### [Exercise details]
After dropping the pictures, give again exactly the lines of the data from its first line through the line with "fita adesiva cristal", which is included as well.

### [Material for this exercise]

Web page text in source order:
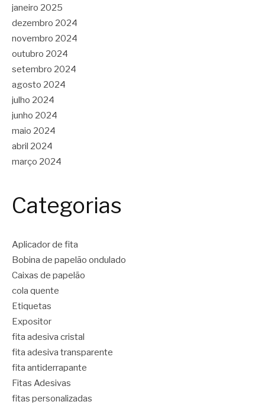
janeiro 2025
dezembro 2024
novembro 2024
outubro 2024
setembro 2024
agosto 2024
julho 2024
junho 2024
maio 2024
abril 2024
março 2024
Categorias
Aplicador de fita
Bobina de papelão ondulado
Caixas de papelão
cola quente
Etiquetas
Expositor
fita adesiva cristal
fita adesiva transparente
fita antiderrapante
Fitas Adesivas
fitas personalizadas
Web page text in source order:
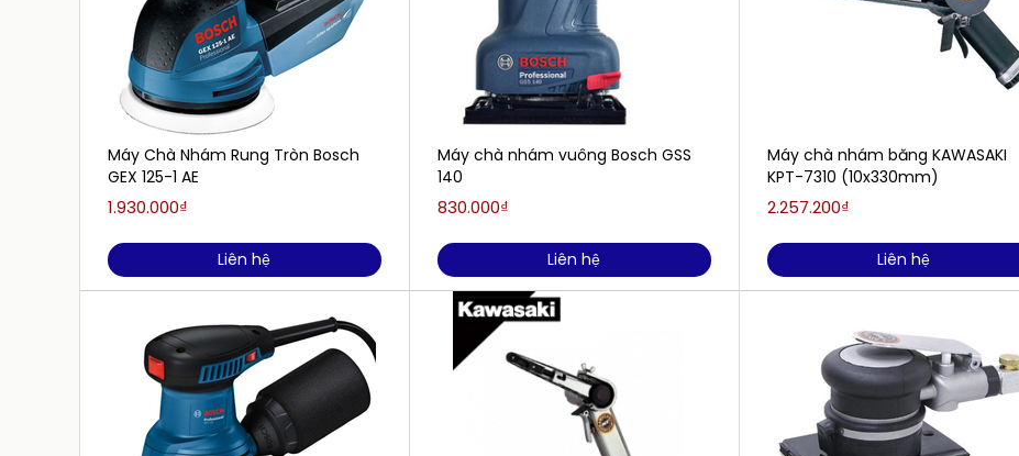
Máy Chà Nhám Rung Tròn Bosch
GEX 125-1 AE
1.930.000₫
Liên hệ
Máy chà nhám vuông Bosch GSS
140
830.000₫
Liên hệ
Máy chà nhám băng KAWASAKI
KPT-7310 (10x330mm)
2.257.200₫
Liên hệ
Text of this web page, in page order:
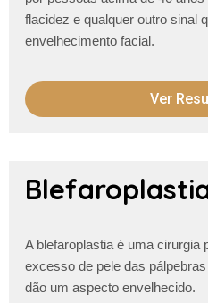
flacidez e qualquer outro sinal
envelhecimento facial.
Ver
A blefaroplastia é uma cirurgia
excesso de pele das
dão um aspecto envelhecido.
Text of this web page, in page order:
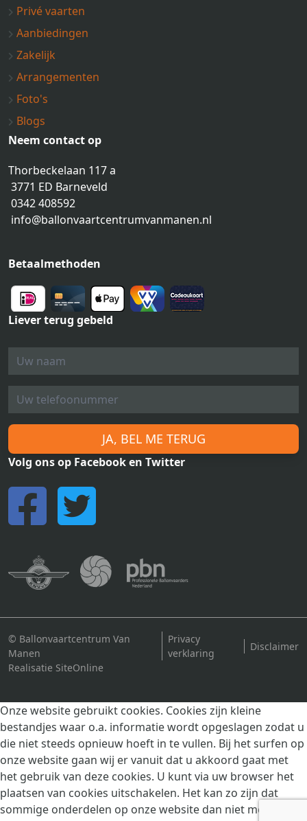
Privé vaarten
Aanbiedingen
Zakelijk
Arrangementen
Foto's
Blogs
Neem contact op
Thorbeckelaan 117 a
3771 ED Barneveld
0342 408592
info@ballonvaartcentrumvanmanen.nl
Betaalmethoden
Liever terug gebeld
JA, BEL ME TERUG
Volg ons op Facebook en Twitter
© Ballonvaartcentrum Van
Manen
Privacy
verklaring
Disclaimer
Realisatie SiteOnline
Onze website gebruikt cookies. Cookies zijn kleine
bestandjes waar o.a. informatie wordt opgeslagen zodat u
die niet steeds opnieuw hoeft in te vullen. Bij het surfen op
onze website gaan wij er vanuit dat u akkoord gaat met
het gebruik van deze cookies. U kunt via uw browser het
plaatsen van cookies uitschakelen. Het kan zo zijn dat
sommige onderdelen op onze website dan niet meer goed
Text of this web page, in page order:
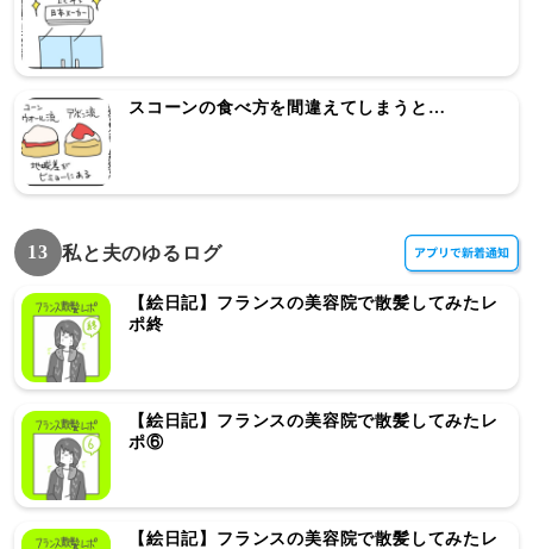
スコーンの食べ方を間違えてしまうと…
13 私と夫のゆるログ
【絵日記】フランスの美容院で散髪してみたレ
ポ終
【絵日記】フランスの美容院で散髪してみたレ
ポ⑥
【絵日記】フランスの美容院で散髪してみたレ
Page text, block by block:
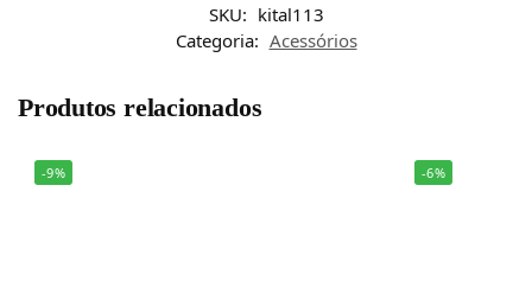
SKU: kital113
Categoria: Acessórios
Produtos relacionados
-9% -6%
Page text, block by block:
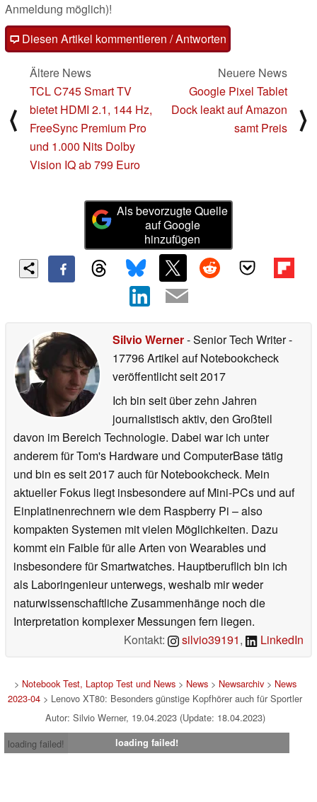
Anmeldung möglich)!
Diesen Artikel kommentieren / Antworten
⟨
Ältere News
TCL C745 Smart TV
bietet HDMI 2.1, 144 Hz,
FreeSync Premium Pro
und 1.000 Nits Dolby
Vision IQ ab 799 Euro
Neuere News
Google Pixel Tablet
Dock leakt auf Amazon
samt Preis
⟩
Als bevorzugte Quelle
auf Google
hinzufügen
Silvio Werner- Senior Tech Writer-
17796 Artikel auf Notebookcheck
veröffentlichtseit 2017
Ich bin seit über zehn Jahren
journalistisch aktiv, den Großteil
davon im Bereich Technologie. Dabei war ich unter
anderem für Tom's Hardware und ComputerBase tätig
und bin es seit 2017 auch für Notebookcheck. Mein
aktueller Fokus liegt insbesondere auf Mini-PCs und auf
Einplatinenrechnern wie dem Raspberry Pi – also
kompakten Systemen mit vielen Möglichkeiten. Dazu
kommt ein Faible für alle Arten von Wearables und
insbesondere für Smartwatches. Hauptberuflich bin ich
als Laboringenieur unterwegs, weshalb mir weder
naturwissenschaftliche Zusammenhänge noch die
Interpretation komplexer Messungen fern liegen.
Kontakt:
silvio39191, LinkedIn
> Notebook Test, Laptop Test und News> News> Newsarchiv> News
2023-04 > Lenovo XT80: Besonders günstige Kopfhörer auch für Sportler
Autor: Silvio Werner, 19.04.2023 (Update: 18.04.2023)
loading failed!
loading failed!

### [Problem solution]
Web page text in source order:
janeiro 2025
dezembro 2024
novembro 2024
outubro 2024
setembro 2024
agosto 2024
julho 2024
junho 2024
maio 2024
abril 2024
março 2024
Categorias
Aplicador de fita
Bobina de papelão ondulado
Caixas de papelão
cola quente
Etiquetas
Expositor
fita adesiva cristal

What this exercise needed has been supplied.